Shen Z, Cen S, Shen J, Cai W, Xu J, Teng Z, Hu Z, Zeng Y
Department of Tumor Pathology, Medical College Shantou University, Guandong, PR China.
J Cancer Res Clin Oncol. 2000 Oct;126(10):589-94. doi: 10.1007/pl00008469.
In order to study the effect of viruses and tumor promoters on the tumorigenicity of the esophagus, human embryonic esophageal epithelial cells were infected with human papilloma virus HPV18 E6E7-AAV in synergy with 12-O-tetradecanoylphorbol 13-acetate (TPA) to observe their malignant transformation. The cultured esophageal epithelial cells incubated with HPV18 E6E7-AAV were divided into two groups: the SHEEC1 group was exposed to TPA (5 ng/ml) for 4 weeks at the 5th passage of the cells; the SHEE group served as the control and was cultured in the same medium without TPA. The morphological phenotype, the DNA content during the cell cycle and the chromosomes were analyzed. The tumorigenicity was assessed by colony formation after cultivation in soft agar and transplanting the cells into nude mice. HPV18 E6E7 DNA was assayed by fluorescent in situ hybridization (FISH) and the polymerase chain reaction (PCR). The SHEE group, at its 20th passage, grew as a monolayer with the cells showing anchorage dependence and contact inhibition. The chromosome analysis showed diploidy, and soft-agar cultivation and injection into nude mice showed the cells to be non-tumorigenic. They were therefore immortalized cells. In contrast, the SHEEC1 group (TPA group) showed increased DNA synthesis and a proliferative index that was higher (45%) than that of the SHEE group (34%). The number of large colonies of dense multilayer cells (positively transformed foci) in soft agar was high in SHEEC1 group (4.0%) but low in the SHEE group (0.1%). Tumors resulting from transplantation were observed in all six nude mice injected subcutaneously with cells of the SHEEC1 group but no tumor developed in mice receiving cells of the SHEE group. In both groups of cells, HPV18 E6E7 DNA was positively detected by FISH and PCR. The malignant transformation of human embryonic epithelial cells was induced in vitro by HPV18 E6E7 in synergy with TPA. This is a good evidence for the close relationship between HPV and the etiology and pathogenicity of esophageal carcinoma. It is also a reliable model for studying the cellular and molecular mechanisms of carcinogenesis of esophageal carcinoma.

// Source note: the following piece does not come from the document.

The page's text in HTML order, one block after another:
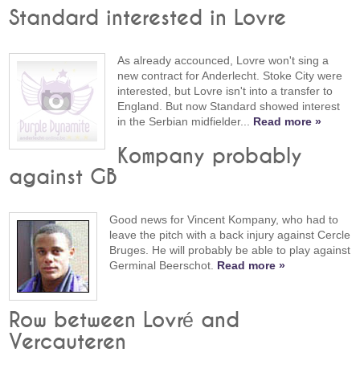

为研究病毒和肿瘤启动子对食管致瘤性的影响,将人乳头瘤病毒HPV18 E6E7 - AAV与人胚胎食管上皮细胞协同感染,并联合12 - O - 十四烷酰佛波醇13 - 乙酸酯(TPA),观察其恶性转化情况。将用HPV18 E6E7 - AAV培养的食管上皮细胞分为两组:SHEEC1组在细胞第5代时暴露于TPA(5 ng/ml)4周;SHEE组作为对照,在不含TPA的相同培养基中培养。分析细胞的形态表型、细胞周期中的DNA含量及染色体。通过软琼脂培养后集落形成及将细胞移植到裸鼠体内来评估致瘤性。采用荧光原位杂交(FISH)和聚合酶链反应(PCR)检测HPV18 E6E7 DNA。SHEE组在第20代时呈单层生长,细胞表现出贴壁依赖性和接触抑制。染色体分析显示为二倍体,软琼脂培养及注射到裸鼠体内显示细胞无致瘤性。因此,它们是永生化细胞。相比之下,SHEEC1组(TPA组)显示DNA合成增加,增殖指数高于SHEE组(分别为45%和34%)。SHEEC1组在软琼脂中致密多层细胞的大集落(阳性转化灶)数量较高(4.0%),而SHEE组较低(0.1%)。皮下注射SHEEC1组细胞的所有6只裸鼠均观察到移植瘤,而接受SHEE组细胞的小鼠未发生肿瘤。两组细胞中,通过FISH和PCR均阳性检测到HPV18 E6E7 DNA。HPV18 E6E7与TPA协同作用在体外诱导人胚胎上皮细胞发生恶性转化。这充分证明了HPV与食管癌病因及致病性之间的密切关系。它也是研究食管癌发生的细胞和分子机制的可靠模型。